Test Automation is basically getting rid of repetitive manual tests and substituting or replacing them with systematic programs using automation tools (Qu, Cohen and Rothermel 2008). It is a series of software programs essential for validating test outputs against specified or particular test conditions. In simple terms, automated software testing is regarded as the best means of executing repetitive test cases using software tools that have the capacity of controlling test executions (Antoniol, Di Penta and Harman, 2011). Automated testing has been found to shorten development cycles, get rid of cumbersome repetitive tasks and more importantly, improve software quality. The success of Test Automation process is wholly based on identifying automation tools rightly and appropriately. Software testing in software development is demanding and thus requires persistence and patience (Tappenden and Miller, 2009).
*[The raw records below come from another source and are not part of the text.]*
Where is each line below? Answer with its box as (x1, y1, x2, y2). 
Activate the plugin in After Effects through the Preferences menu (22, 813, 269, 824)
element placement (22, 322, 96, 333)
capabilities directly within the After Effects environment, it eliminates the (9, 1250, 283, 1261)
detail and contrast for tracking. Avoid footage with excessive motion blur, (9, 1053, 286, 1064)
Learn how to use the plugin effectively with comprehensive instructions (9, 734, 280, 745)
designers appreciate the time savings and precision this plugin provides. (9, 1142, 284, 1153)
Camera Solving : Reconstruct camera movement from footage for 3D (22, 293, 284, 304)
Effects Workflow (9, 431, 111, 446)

The process is mainly aimed at assessing and determining quality of a software, which is accomplished by using a software that has test cases that are applicable in order to verify whether the proposed software requirement are being met or not.
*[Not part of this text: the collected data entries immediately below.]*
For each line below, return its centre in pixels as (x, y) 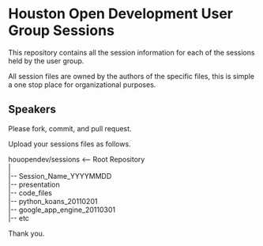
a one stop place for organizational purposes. (82, 85)
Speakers (32, 110)
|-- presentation (34, 184)
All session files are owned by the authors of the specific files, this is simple (131, 76)
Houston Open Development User (120, 14)
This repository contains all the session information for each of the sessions (131, 52)
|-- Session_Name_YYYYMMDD (60, 176)
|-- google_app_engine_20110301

Automated testing is a fundamentally important feature of software engineering however, it is an easily forgotten practice particularly due to the current fast-paced culture of Website app development. By thoroughly and efficiently software applications is vitally important for any software development company as it helps in retaining existing customers as well as attracting new ones (Qu, Cohen and Rothermel 2008). Through software testing, the reliability of the application is defined and some experts have established that approximately 50 % of the budget for software development used to finance the testing process. It is a labor intensive and expensive process thus reducing human testing is highly recommended. Automated software testing is virtually essential given the fact that errors are inadvertently introduced into the software during design and development processes (Papadakis and Malevris, 2010). Due to increased software demands software applications have become more sophisticated and complex and thus there are more and extended lines of codes, which on the other hand require thorough and effective testing to establish their authenticity.
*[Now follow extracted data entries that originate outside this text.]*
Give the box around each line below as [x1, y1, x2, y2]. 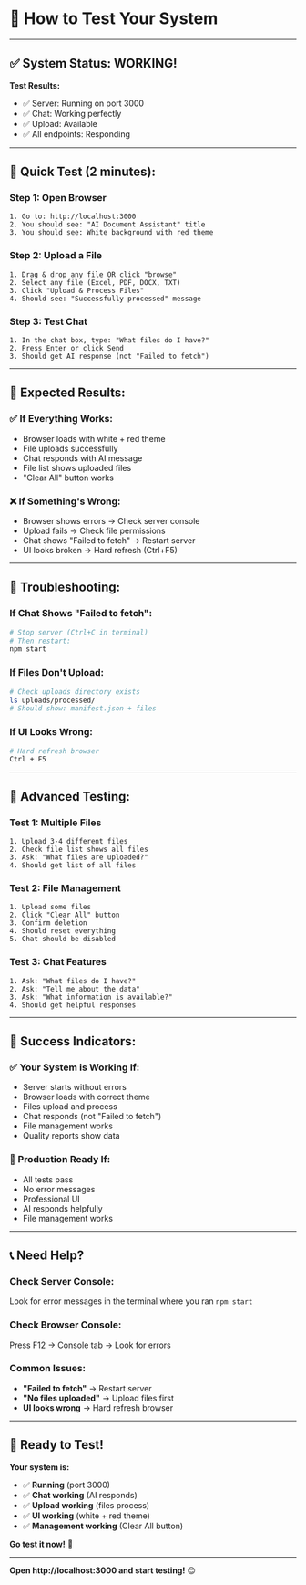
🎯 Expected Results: [9, 385, 126, 401]
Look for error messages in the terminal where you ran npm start [9, 1296, 253, 1307]
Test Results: [9, 79, 61, 90]
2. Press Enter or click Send [9, 344, 125, 353]
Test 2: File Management [9, 881, 121, 894]
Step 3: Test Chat [9, 315, 88, 328]
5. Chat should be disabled [9, 935, 117, 944]
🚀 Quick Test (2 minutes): [9, 164, 157, 180]

In the event that automated testing of software is not effectively and thoroughly completed as required, the consequences can be distressing and alarming to the firm the company will be prone to financial costs particularly if users find bugs after the release of updates. Software reliability is largely threatened each time bugs are released in the application. Given this understanding, software testing is an inevitable part of responsible efforts in developing any software. For any software development project, System Development Life Cycle (SDLC) comprises of project planning, analysis, design, testing, implementation, and support (Hemmati, Arcuri and Briand 2010). The current SDLC approaches encourage developers to have iterative approach software testing as compared to the traditional linear approach. In this regard, software testing is an activity in progress, which occurs in the entire project’s life. Accordingly, it should be noted that systems testing as well as integration testing are done prior to software deployment.

The integration of the software testing in the multiple systems is a significant feature of the testing process (Antoniol, Di Penta and Harman, 2011). In the medical field for example, notwithstanding technological advancements, medication errors have continually caused harm to patients and thousands succumb to death annually. With regard to this understanding, a hospital can integrate two or multiple standalone systems to help in medical administration improvement which on the other hand helps in medication errors reduction, nursing workflows made simpler, together with improving pharmacists in checking infusion rates in association with intravenous medications. From this perspective, not only is testing of standalone systems important but also more important is testing integrated systems (Antoniol, Di Penta and Harman, 2011).

Software testing process is a repetitive and labor intensive process and thus it is significantly essential to find appropriate automated software testing tool (Pasareanu et al., 2008). Currently, there are various software testing tools available and hence one can assume that the quality, testability, and maintainability of the system is enhanced using such tools (Zhang, Finkelstein and Harman, 2008). Software testing tools help software developers in increasing the software quality through automation of mechanical aspects of the software testing processes. However, in the event that modifications are made on system applications and there are no testing processes in place to check or carry out an automatic process of testing, the process is prone to consume a lot of time resource (McMinn et al., 2012). Using automatic scripts has been found to save time and resources. Developing test scripts that are readable, reliable and maintainable is vitally important but extremely challenging since they should be harmonized with the applications they are to test. After such scripts have been developed together with related test cases, they can repeatedly be used and thus save on resources and time (Qu, Cohen and Rothermel 2008). There are numerous software testing tools and thus it is difficult to determine the best automated software developing tool to be used in order to achieve the objective of efficiently and effectively testing software.


Importance of Software testing and Quality Assurance

Different authors in software testing as well as the quality assurance suggest that the importance of testing of software is massive and thus the process cannot be neglected at any cost. Software testing reveals the concealed software defects and hence helps in minimizing the risk related to residual defects of software. Successful systems software development largely depends on quality assurance (QA) it provides adequate assurance that the software together with the associated processes in the life cycle is consistent with the specified requirements (Antoniol, Di Penta and Harman, 2011). Automating software testing is a crucial process and it has been found that software testing is not at par with software codes currently being written.

In software engineering, software testing is an essential activity (Calvagna and Gargantini, 2009). A roadmap identifying purpose as a group of four eventual and attainable goals has been laid out. However, this roadmap has challenges including the amount of testing that should be done (Qu, Cohen and Rothermel 2008). Accordingly, the human factor is essential for software testing. For instance, the software testers’ commitment, motivation, and skills can significantly have effect on the success of the test process.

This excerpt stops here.